MARRIED FILING JOINTLY
A married couple has the option of filing a joint return. When you file a joint return, you and your spouse’s income is included in the return. You and your spouse sign the return and you are both liable (jointly and individually) for any tax, interest or penalties. This means that after divorce, you and your spouse continue to be liable for tax, interest or penalties due on a joint return for a tax year ending before your divorce. After the due date of your tax return, you and your spouse cannot file separate returns if you previously filed a joint return.
MARRIED FILING SEPARATELY
A married couple also has the option of filing separate tax returns. Each spouse will report his or her income and deductions on a separate tax return. In this case, each spouse is solely liable for any tax, interest or penalties on his or her separate tax return. Filing separate tax returns is usually not advised, since you will often pay a combined higher tax. The IRS permits married couples who filed separately to change their filing status and refile with a joint return so long as certain conditions are met.
SINGLE
If you are unmarried or considered unmarried, you must file an individual return, unless you qualify as filing as head of household or qualifying widower.

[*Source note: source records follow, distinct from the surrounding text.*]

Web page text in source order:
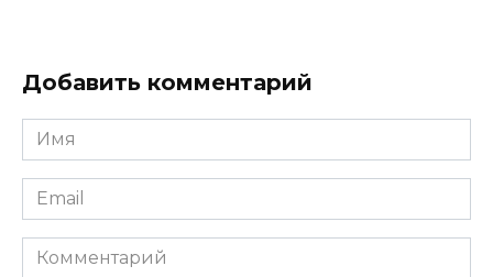
Добавить комментарий
Имя
*
Email
*
Комментарий
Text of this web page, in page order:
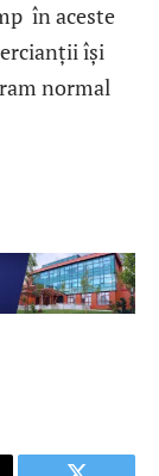
în aceste
își
normal
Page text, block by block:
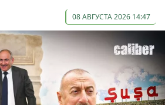
08 АВГУСТА 2026 14:47
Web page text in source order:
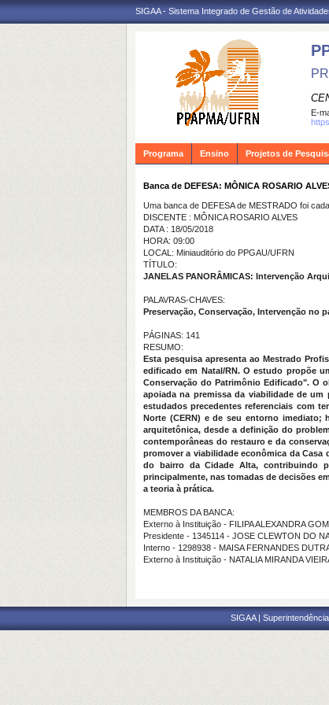
SIGAA - Sistema Integrado de Gestão de
E-
Programa Ensino Projetos de
Banca de DEFESA: MÔNICA ROSARIO
Uma banca de DEFESA de MESTRADO foi
DISCENTE : MÔNICA ROSARIO ALVES
DATA : 18/05/2018
HORA: 09:00
LOCAL: Miniauditório do PPGAU/UFRN
TÍTULO:
JANELAS PANORÂMICAS: Intervenção
PALAVRAS-CHAVES:
Preservação, Conservação, Intervenção no
PÁGINAS: 141
RESUMO:
Esta pesquisa apresenta ao Mestrado
edificado em Natal/RN. O estudo propõe
Conservação do Patrimônio Edificado". O
apoiada na premissa da viabilidade de
estudados precedentes referenciais com
Norte (CERN) e de seu entorno imediato;
arquitetônica, desde a definição do
contemporâneas do restauro e da
promover a viabilidade econômica da
do bairro da Cidade Alta, contribuindo
principalmente, nas tomadas de decisões
a teoria à prática.
MEMBROS DA BANCA:
Externo à Instituição - FILIPA ALEXANDRA
Presidente - 1345114 - JOSE CLEWTON DO
Interno - 1298938 - MAISA FERNANDES
Externo à Instituição - NATALIA MIRANDA
SIGAA |

SINGLE – HEAD OF HOUSEHOLD
Head of household is a filing status for unmarried taxpayers who keep up a home for a “Qualifying Person”. Qualifying Persons are typically relatives who must meet special requirements set forth by the IRS. There are unique advantages for filing as head of household:
- You can claim the standard deduction even when your spouse files separately and itemize his or her deductions.
- Your standard deduction is higher than when you file as single or married filing separately.
- You may be able to claim certain credits (e.g. dependent care credit).
- Income limits that reduce the child tax credit or retirement savings are higher than the income limits if you claim a filing status of married filing separately.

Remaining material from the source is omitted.